(Extracted records Opens)
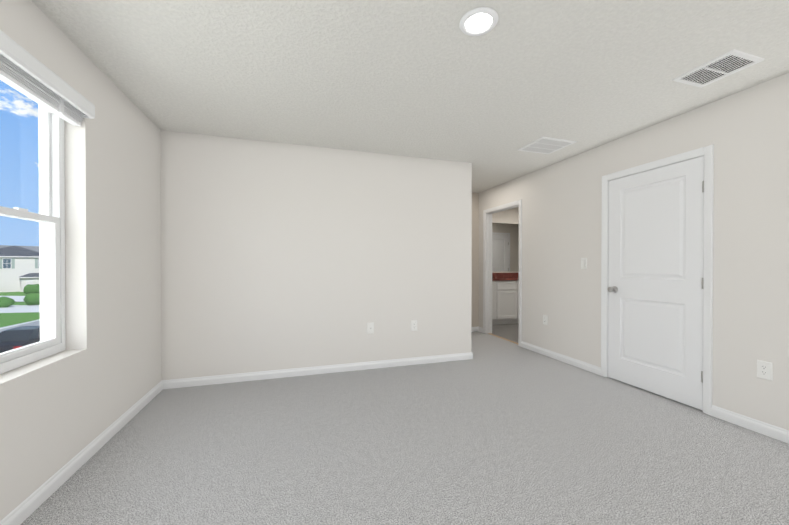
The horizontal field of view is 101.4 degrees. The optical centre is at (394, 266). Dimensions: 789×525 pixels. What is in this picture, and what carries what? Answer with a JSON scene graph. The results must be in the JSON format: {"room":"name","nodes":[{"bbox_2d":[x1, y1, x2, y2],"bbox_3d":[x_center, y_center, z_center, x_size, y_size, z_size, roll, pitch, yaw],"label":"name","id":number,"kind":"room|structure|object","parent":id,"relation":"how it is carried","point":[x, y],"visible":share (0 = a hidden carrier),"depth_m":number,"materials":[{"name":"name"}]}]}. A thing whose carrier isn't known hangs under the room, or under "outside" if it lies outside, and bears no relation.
{"room":"empty bedroom","nodes":[
{"label":"empty bedroom","id":0,"kind":"room"},
{"bbox_2d":[0,245,38,251],"bbox_3d":[-85.076,-0.284,83.154,11.000,9.600,31.000,0,1,45],"label":"house","id":1,"kind":"structure","parent":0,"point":[35,248],"depth_m":78.20,"materials":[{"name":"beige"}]},
{"bbox_2d":[0,312,39,326],"bbox_3d":[-39.827,4.858,25.211,16.457,0.001,19.434,0,0,-17],"label":"lawn","id":2,"kind":"structure","parent":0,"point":[20,318],"depth_m":30.10,"materials":[{"name":"green plant"}]},
{"bbox_2d":[0,0,161,520],"bbox_3d":[-1.904,-0.055,1.720,0.220,2.680,5.850,0,0,-17],"label":"wall","id":3,"kind":"structure","parent":0,"point":[101,373],"depth_m":1.99,"materials":[{"name":"white paint"}]},
{"bbox_2d":[0,83,65,373],"bbox_3d":[-1.710,-0.234,1.009,0.081,1.469,1.876,0,0,-17],"label":"window","id":4,"kind":"structure","parent":3,"relation":"in","point":[52,217],"depth_m":1.84,"materials":[{"name":"white plastic"}]},
{"bbox_2d":[0,30,94,125],"bbox_3d":[-1.588,-0.903,1.043,0.114,0.148,1.872,0,0,-17],"label":"window blind","id":5,"kind":"object","parent":3,"relation":"attached to","point":[26,73],"visible":1,"depth_m":1.58,"materials":[{"name":"white plastic"}]},
{"bbox_2d":[0,380,163,524],"bbox_3d":[-1.583,1.128,1.082,0.013,0.083,4.127,0,0,-17],"label":"baseboard","id":6,"kind":"structure","parent":3,"relation":"attached to","point":[24,510],"depth_m":1.81,"materials":[{"name":"white wood"}]},
{"bbox_2d":[160,130,471,379],"bbox_3d":[-0.958,-0.071,4.252,3.528,2.680,1.573,0,0,-17],"label":"wall","id":7,"kind":"structure","parent":0,"point":[277,256],"depth_m":3.43,"materials":[{"name":"white paint"}]},
{"bbox_2d":[164,352,472,388],"bbox_3d":[-0.598,1.112,3.541,3.291,0.083,0.013,0,0,-17],"label":"baseboard","id":8,"kind":"structure","parent":7,"relation":"attached to","point":[262,375],"depth_m":3.44,"materials":[{"name":"white wood"}]},
{"bbox_2d":[367,322,373,333],"bbox_3d":[-0.268,0.694,3.639,0.078,0.124,0.016,0,0,-17],"label":"electrical outlet plate","id":9,"kind":"object","parent":7,"relation":"attached to","point":[370,326],"depth_m":3.64,"materials":[{"name":"white plastic"}]},
{"bbox_2d":[411,320,416,330],"bbox_3d":[0.232,0.693,3.799,0.078,0.124,0.008,0,0,-17],"label":"electrical outlet plate","id":10,"kind":"object","parent":7,"relation":"attached to","point":[413,322],"depth_m":3.79,"materials":[{"name":"white plastic"}]},
{"bbox_2d":[20,331,788,524],"bbox_3d":[0.183,1.221,2.375,4.590,0.120,5.850,0,0,-17],"label":"floor carpet","id":11,"kind":"object","parent":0,"point":[495,430],"visible":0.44,"depth_m":1.98,"materials":[{"name":"grey carpet"}]},
{"bbox_2d":[488,333,517,343],"bbox_3d":[1.736,1.140,5.113,0.050,0.007,0.838,0,0,-17],"label":"trim strip","id":12,"kind":"object","parent":11,"relation":"on","point":[503,338],"visible":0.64,"depth_m":5.11,"materials":[{"name":"beige wood"}]},
{"bbox_2d":[31,0,788,192],"bbox_3d":[0.211,-1.339,2.368,4.650,0.120,5.850,0,0,-17],"label":"ceiling","id":13,"kind":"structure","parent":0,"point":[429,79],"depth_m":2.06,"materials":[{"name":"paint"}]},
{"bbox_2d":[459,7,497,35],"bbox_3d":[0.438,-1.268,1.680,0.197,0.012,0.197,0,0,-17],"label":"recessed light","id":14,"kind":"object","parent":13,"relation":"in","point":[478,21],"visible":1,"depth_m":1.67,"materials":[{"name":"white plastic"}]},
{"bbox_2d":[518,137,576,153],"bbox_3d":[1.610,-1.281,3.436,0.430,0.009,0.390,0,0,-17],"label":"ceiling vent","id":15,"kind":"object","parent":13,"relation":"in","point":[545,145],"visible":1,"depth_m":3.41,"materials":[{"name":"white metal"}]},
{"bbox_2d":[672,49,764,87],"bbox_3d":[2.086,-1.272,2.096,0.300,0.011,0.330,0,0,-17],"label":"ceiling vent","id":16,"kind":"object","parent":13,"relation":"in","point":[733,61],"visible":1,"depth_m":2.07,"materials":[{"name":"white metal"}]},
{"bbox_2d":[471,193,478,326],"bbox_3d":[1.043,-0.079,5.633,1.132,2.680,0.120,0,0,-17],"label":"wall","id":17,"kind":"structure","parent":0,"point":[475,268],"depth_m":5.69,"materials":[{"name":"beige paint"}]},
{"bbox_2d":[471,326,479,331],"bbox_3d":[1.023,1.100,5.556,0.980,0.083,0.030,0,0,-17],"label":"baseboard","id":18,"kind":"structure","parent":17,"relation":"attached to","point":[473,329],"depth_m":5.68,"materials":[{"name":"white wood"}]},
{"bbox_2d":[491,323,517,342],"bbox_3d":[3.394,1.200,6.098,3.750,0.116,2.440,0,0,-17],"label":"floor","id":19,"kind":"structure","parent":0,"point":[508,331],"depth_m":5.70,"materials":[{"name":"beige tile"}]},
{"bbox_2d":[492,281,499,324],"bbox_3d":[1.684,0.703,6.418,0.544,0.865,0.559,0,0,-17],"label":"base cabinet","id":20,"kind":"object","parent":19,"relation":"on","point":[495,284],"depth_m":6.21,"materials":[{"name":"white wood"}]},
{"bbox_2d":[500,281,518,324],"bbox_3d":[2.112,0.702,6.551,0.596,0.865,0.559,0,0,-17],"label":"base cabinet","id":21,"kind":"object","parent":19,"relation":"on","point":[505,296],"depth_m":6.31,"materials":[{"name":"white wood"}]},
{"bbox_2d":[492,277,518,280],"bbox_3d":[2.350,0.249,6.616,1.934,0.040,0.570,0,0,-17],"label":"countertop","id":22,"kind":"structure","parent":21,"relation":"on","point":[493,278],"depth_m":6.33,"materials":[{"name":"red stone"}]},
{"bbox_2d":[492,207,518,272],"bbox_3d":[3.365,-0.082,6.082,3.810,2.680,2.440,0,0,-17],"label":"wall","id":23,"kind":"structure","parent":0,"point":[510,216],"depth_m":6.94,"materials":[{"name":"white paint"}]},
{"bbox_2d":[492,223,518,271],"bbox_3d":[2.255,-0.412,6.883,1.814,1.030,0.005,0,0,-17],"label":"vanity mirror","id":24,"kind":"object","parent":23,"relation":"attached to","point":[505,246],"visible":0.29,"depth_m":6.92,"materials":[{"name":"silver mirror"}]},
{"bbox_2d":[492,273,518,276],"bbox_3d":[2.268,0.178,6.878,1.934,0.099,0.020,0,0,-17],"label":"backsplash","id":25,"kind":"structure","parent":0,"relation":"attached to","point":[493,274],"depth_m":6.90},
{"bbox_2d":[479,73,788,429],"bbox_3d":[2.393,-0.063,2.990,0.120,2.680,5.730,0,0,-17],"label":"wall","id":26,"kind":"structure","parent":0,"point":[745,132],"depth_m":2.47,"materials":[{"name":"white paint"}]},
{"bbox_2d":[483,200,521,346],"bbox_3d":[1.736,0.090,5.106,0.152,2.107,0.964,0,0,-17],"label":"door frame","id":27,"kind":"structure","parent":26,"relation":"attached to","point":[487,271],"depth_m":5.49,"materials":[{"name":"white wood"}]},
{"bbox_2d":[543,315,547,324],"bbox_3d":[1.954,0.690,4.191,0.008,0.124,0.078,0,0,-17],"label":"electrical outlet plate","id":28,"kind":"object","parent":26,"relation":"attached to","point":[545,317],"depth_m":4.18,"materials":[{"name":"white plastic"}]},
{"bbox_2d":[521,341,600,375],"bbox_3d":[2.003,1.109,4.025,0.013,0.083,1.271,0,0,-17],"label":"baseboard","id":29,"kind":"structure","parent":26,"relation":"attached to","point":[577,363],"depth_m":3.88,"materials":[{"name":"white wood"}]},
{"bbox_2d":[581,258,586,268],"bbox_3d":[2.126,-0.037,3.630,0.010,0.124,0.078,0,0,-17],"label":"switch plate","id":30,"kind":"object","parent":26,"relation":"attached to","point":[583,263],"visible":1,"depth_m":3.62,"materials":[{"name":"white plastic"}]},
{"bbox_2d":[607,156,703,409],"bbox_3d":[2.325,0.131,2.951,0.110,2.032,0.831,0,0,-17],"label":"closet door","id":31,"kind":"structure","parent":26,"relation":"in","point":[655,281],"depth_m":2.89,"materials":[{"name":"white painted wood"},{"name":"brushed nickel"}]},
{"bbox_2d":[601,144,713,415],"bbox_3d":[2.396,0.104,2.981,0.152,2.107,0.944,0,0,-17],"label":"door frame","id":32,"kind":"structure","parent":26,"relation":"attached to","point":[707,152],"depth_m":2.56,"materials":[{"name":"white wood"}]},
{"bbox_2d":[711,405,788,443],"bbox_3d":[2.802,1.125,1.450,0.013,0.083,2.233,0,0,-17],"label":"baseboard","id":33,"kind":"structure","parent":26,"relation":"attached to","point":[775,432],"depth_m":2.29,"materials":[{"name":"white wood"}]},
{"bbox_2d":[757,360,772,380],"bbox_3d":[2.561,0.716,2.236,0.008,0.124,0.078,0,0,-17],"label":"electrical outlet plate","id":34,"kind":"object","parent":26,"relation":"attached to","point":[764,369],"depth_m":2.23,"materials":[{"name":"white plastic"}]},
{"label":"outside","id":35,"kind":"structure","parent":0,"visible":0},
{"bbox_2d":[0,292,26,329],"bbox_3d":[-38.203,4.684,61.055,600.000,0.001,600.000,0,0,-17],"label":"grass","id":36,"kind":"structure","parent":35,"point":[12,294],"depth_m":54.86,"materials":[{"name":"green plant"}]},
{"bbox_2d":[0,246,39,291],"bbox_3d":[-73.473,0.245,62.548,12.150,8.800,10.650,0,1,45],"label":"house","id":37,"kind":"structure","parent":36,"relation":"on","point":[6,265],"depth_m":60.02,"materials":[{"name":"white"}]},
{"bbox_2d":[0,284,39,307],"bbox_3d":[-45.360,3.564,39.118,3.559,2.800,3.383,0,0,-17],"label":"bushes","id":38,"kind":"object","parent":36,"relation":"on","point":[28,293],"depth_m":39.44,"materials":[{"name":"green plant"}]},
{"bbox_2d":[0,320,39,332],"bbox_3d":[-19.185,4.904,21.150,20.454,0.001,35.892,0,0,-17],"label":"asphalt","id":39,"kind":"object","parent":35,"point":[31,324],"depth_m":26.74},
{"bbox_2d":[0,325,39,352],"bbox_3d":[-21.186,4.208,18.902,1.880,1.420,4.674,0,0,-17],"label":"car","id":40,"kind":"object","parent":39,"relation":"on","point":[14,335],"depth_m":17.63,"materials":[{"name":"black metal"}]},
{"bbox_2d":[0,305,39,328],"bbox_3d":[-38.921,4.836,30.430,39.000,0.001,31.038,0,0,-17],"label":"sidewalk","id":41,"kind":"structure","parent":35,"point":[31,308],"depth_m":36.22,"materials":[{"name":"grey concrete"}]},
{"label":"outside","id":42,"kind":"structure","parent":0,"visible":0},
{"bbox_2d":[0,296,23,301],"bbox_3d":[-53.200,4.725,48.230,53.391,0.001,25.518,0,0,-17],"label":"road","id":43,"kind":"structure","parent":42,"point":[17,298],"depth_m":49.45,"materials":[{"name":"grey concrete"}]}
]}
(Extracted records Closes)
Aim of the exercise - In the data above, find each line that uses the string "nodes". Copy it.

Result -
The horizontal field of view is 101.4 degrees. The optical centre is at (394, 266). Dimensions: 789×525 pixels. What is in this picture, and what carries what? Answer with a JSON scene graph. The results must be in the JSON format: {"room":"name","nodes":[{"bbox_2d":[x1, y1, x2, y2],"bbox_3d":[x_center, y_center, z_center, x_size, y_size, z_size, roll, pitch, yaw],"label":"name","id":number,"kind":"room|structure|object","parent":id,"relation":"how it is carried","point":[x, y],"visible":share (0 = a hidden carrier),"depth_m":number,"materials":[{"name":"name"}]}]}. A thing whose carrier isn't known hangs under the room, or under "outside" if it lies outside, and bears no relation.
{"room":"empty bedroom","nodes":[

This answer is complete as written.